• _PROBLEM DETAILS_: In the listing below, find the line containing "The Water Values Podcast" and the line containing "where attendees are inspired and retooled.", then copy exactly everything from the first through the second, except the pictures.
━━━
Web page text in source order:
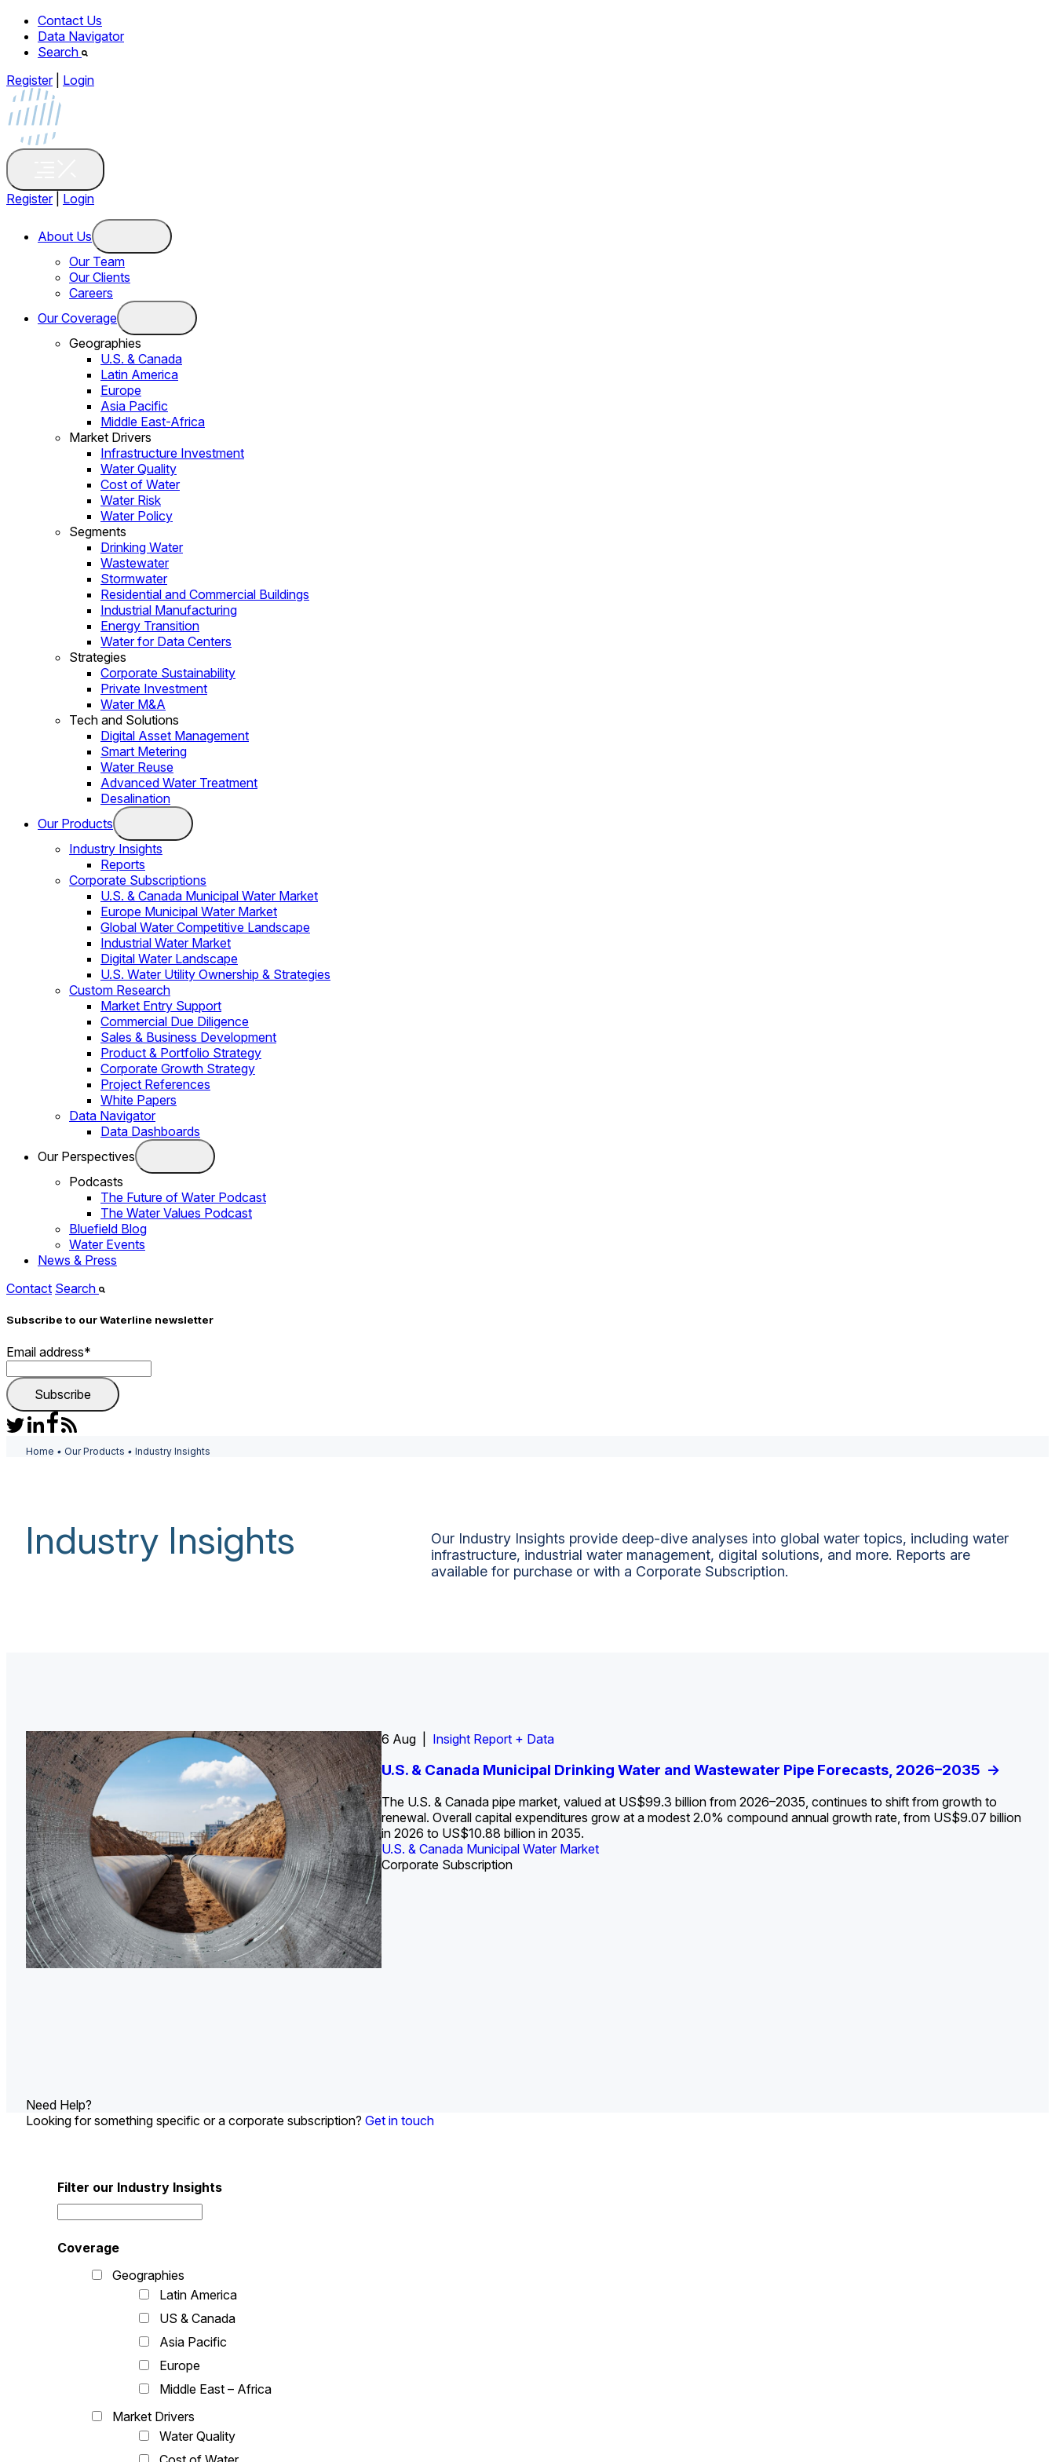
Contact Us
Data Navigator
Search
Register
Login
Register Login
About Us
Our Team
Our Clients
Careers
Our Coverage
Geographies
U.S. & Canada
Latin America
Europe
Asia Pacific
Middle East-Africa
Market Drivers
Infrastructure Investment
Water Quality
Cost of Water
Water Risk
Water Policy
Segments
Drinking Water
Wastewater
Stormwater
Residential and Commercial Buildings
Industrial Manufacturing
Energy Transition
Water for Data Centers
Strategies
Corporate Sustainability
Private Investment
Water M&A
Tech and Solutions
Digital Asset Management
Smart Metering
Water Reuse
Advanced Water Treatment
Desalination
Our Products
Industry Insights
Reports
Corporate Subscriptions
U.S. & Canada Municipal Water Market
Europe Municipal Water Market
Global Water Competitive Landscape
Industrial Water Market
Digital Water Landscape
U.S. Water Utility Ownership & Strategies
Custom Research
Market Entry Support
Commercial Due Diligence
Sales & Business Development
Product & Portfolio Strategy
Corporate Growth Strategy
Project References
White Papers
Data Navigator
Data Dashboards
Our Perspectives
Podcasts
The Future of Water Podcast
The Water Values Podcast
Bluefield Blog
Water Events
News & Press
Contact Search
Subscribe to our Waterline newsletter
Email address*
Home • Our Products • Industry Insights
Industry Insights
Our Industry Insights provide deep-dive analyses into global water topics, including water
infrastructure, industrial water management, digital solutions, and more. Reports are
available for purchase or with a Corporate Subscription.
6 Aug | Insight Report + Data
U.S. & Canada Municipal Drinking Water and Wastewater Pipe Forecasts, 2026–2035 ->
The U.S. & Canada pipe market, valued at US$99.3 billion from 2026–2035, continues to shift from growth to
renewal. Overall capital expenditures grow at a modest 2.0% compound annual growth rate, from US$9.07 billion
in 2026 to US$10.88 billion in 2035.
U.S. & Canada Municipal Water Market
Corporate Subscription
Data Insight + Data
The U.S. Federal Funding Cliff: Sizing the Decline and Mapping the Exposures for
U.S. & Canada Municipal Water Market
Insight Report
U.S. Water Utility Strategies for the Data Center Buildout: Opportunities, Trends, and Outlook ->
Industrial Water Market
Insight Report + Data
Europe Water for Data Centers: Market Trends, Opportunities, and Forecasts, 2026–
Industrial Water Market
Insight Report
State Profile: Arizona Water Market->
U.S. & Canada Municipal Water Market
Insight Report
State Profile: Florida Water Market->
U.S. & Canada Municipal Water Market
Need Help?
Looking for something specific or a corporate subscription? Get in touch
Filter our Industry Insights
Coverage
Geographies
Latin America
US & Canada
Asia Pacific
Europe
Middle East – Africa
Market Drivers
Water Quality
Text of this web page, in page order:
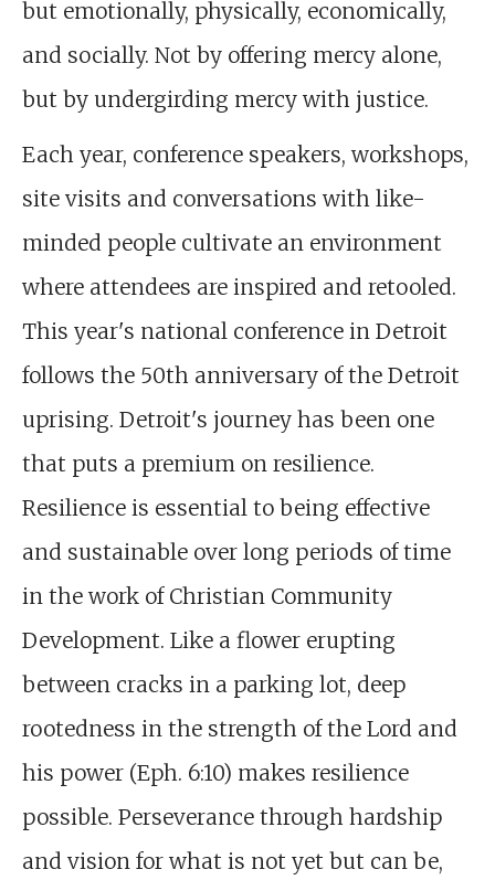
but emotionally, physically, economically,
and socially. Not by offering mercy alone,
but by undergirding mercy with justice.
Each year, conference speakers, workshops,
site visits and conversations with like-
minded people cultivate an environment
where attendees are inspired and retooled.
This year's national conference in Detroit
follows the 50th anniversary of the Detroit
uprising. Detroit's journey has been one
that puts a premium on resilience.
Resilience is essential to being effective
and sustainable over long periods of time
in the work of Christian Community
Development. Like a flower erupting
between cracks in a parking lot, deep
rootedness in the strength of the Lord and
his power (Eph. 6:10) makes resilience
possible. Perseverance through hardship
and vision for what is not yet but can be,
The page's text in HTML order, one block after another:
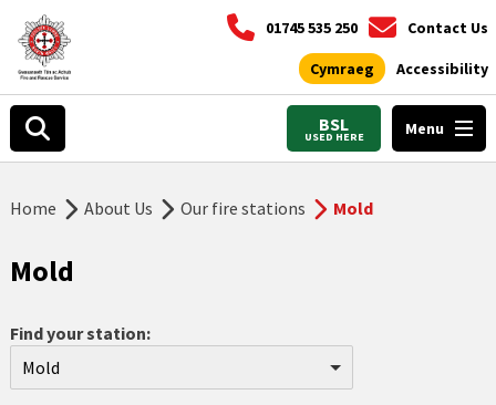
01745 535 250 Contact Us
Cymraeg Accessibility
BSL
USED HERE Menu
Home About Us Our fire stations Mold
Mold
Find your station:
Mold
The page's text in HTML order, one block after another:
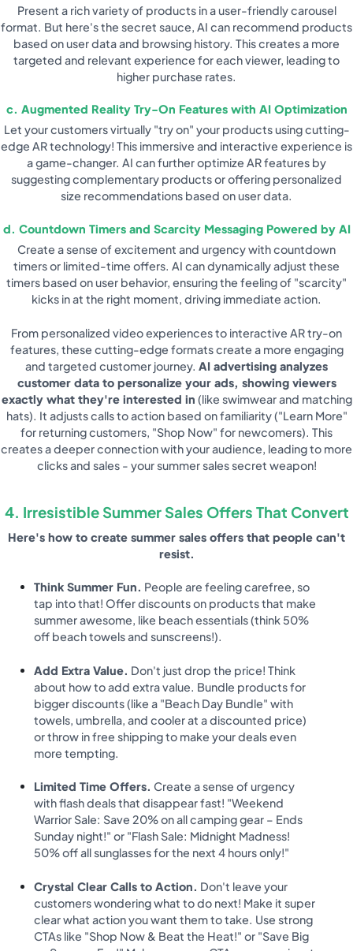
Present a rich variety of products in a user-friendly carousel
format. But here's the secret sauce, AI can recommend products
based on user data and browsing history. This creates a more
targeted and relevant experience for each viewer, leading to
higher purchase rates.
c. Augmented Reality Try-On Features with AI Optimization
Let your customers virtually "try on" your products using cutting-
edge AR technology! This immersive and interactive experience is
a game-changer. AI can further optimize AR features by
suggesting complementary products or offering personalized
size recommendations based on user data.
d. Countdown Timers and Scarcity Messaging Powered by AI
Create a sense of excitement and urgency with countdown
timers or limited-time offers. AI can dynamically adjust these
timers based on user behavior, ensuring the feeling of "scarcity"
kicks in at the right moment, driving immediate action.
From personalized video experiences to interactive AR try-on
features, these cutting-edge formats create a more engaging
and targeted customer journey. AI advertising analyzes
customer data to personalize your ads, showing viewers
exactly what they're interested in (like swimwear and matching
hats). It adjusts calls to action based on familiarity ("Learn More"
for returning customers, "Shop Now" for newcomers). This
creates a deeper connection with your audience, leading to more
clicks and sales - your summer sales secret weapon!
4. Irresistible Summer Sales Offers That Convert
Here's how to create summer sales offers that people can't
resist.
Think Summer Fun. People are feeling carefree, so
tap into that! Offer discounts on products that make
summer awesome, like beach essentials (think 50%
off beach towels and sunscreens!).
Add Extra Value. Don't just drop the price! Think
about how to add extra value. Bundle products for
bigger discounts (like a "Beach Day Bundle" with
towels, umbrella, and cooler at a discounted price)
or throw in free shipping to make your deals even
more tempting.
Limited Time Offers. Create a sense of urgency
with flash deals that disappear fast! "Weekend
Warrior Sale: Save 20% on all camping gear – Ends
Sunday night!" or "Flash Sale: Midnight Madness!
50% off all sunglasses for the next 4 hours only!"
Crystal Clear Calls to Action. Don't leave your
customers wondering what to do next! Make it super
clear what action you want them to take. Use strong
CTAs like "Shop Now & Beat the Heat!" or "Save Big
━━━
• _RESPONSE TO THIS EXERCISE_:
The Water Values Podcast
Bluefield Blog
Water Events
News & Press
Contact Search
Subscribe to our Waterline newsletter
Email address*
Home • Our Products • Industry Insights
Industry Insights
Our Industry Insights provide deep-dive analyses into global water topics, including water
infrastructure, industrial water management, digital solutions, and more. Reports are
available for purchase or with a Corporate Subscription.
6 Aug | Insight Report + Data
U.S. & Canada Municipal Drinking Water and Wastewater Pipe Forecasts, 2026–2035 ->
The U.S. & Canada pipe market, valued at US$99.3 billion from 2026–2035, continues to shift from growth to
renewal. Overall capital expenditures grow at a modest 2.0% compound annual growth rate, from US$9.07 billion
in 2026 to US$10.88 billion in 2035.
U.S. & Canada Municipal Water Market
Corporate Subscription
Data Insight + Data
The U.S. Federal Funding Cliff: Sizing the Decline and Mapping the Exposures for
U.S. & Canada Municipal Water Market
Insight Report
U.S. Water Utility Strategies for the Data Center Buildout: Opportunities, Trends, and Outlook ->
Industrial Water Market
Insight Report + Data
Europe Water for Data Centers: Market Trends, Opportunities, and Forecasts, 2026–
Industrial Water Market
Insight Report
State Profile: Arizona Water Market->
U.S. & Canada Municipal Water Market
Insight Report
State Profile: Florida Water Market->
U.S. & Canada Municipal Water Market
Need Help?
Looking for something specific or a corporate subscription? Get in touch
Filter our Industry Insights
Coverage
Geographies
Latin America
US & Canada
Asia Pacific
Europe
Middle East – Africa
Market Drivers
Water Quality
Text of this web page, in page order:
but emotionally, physically, economically,
and socially. Not by offering mercy alone,
but by undergirding mercy with justice.
Each year, conference speakers, workshops,
site visits and conversations with like-
minded people cultivate an environment
where attendees are inspired and retooled.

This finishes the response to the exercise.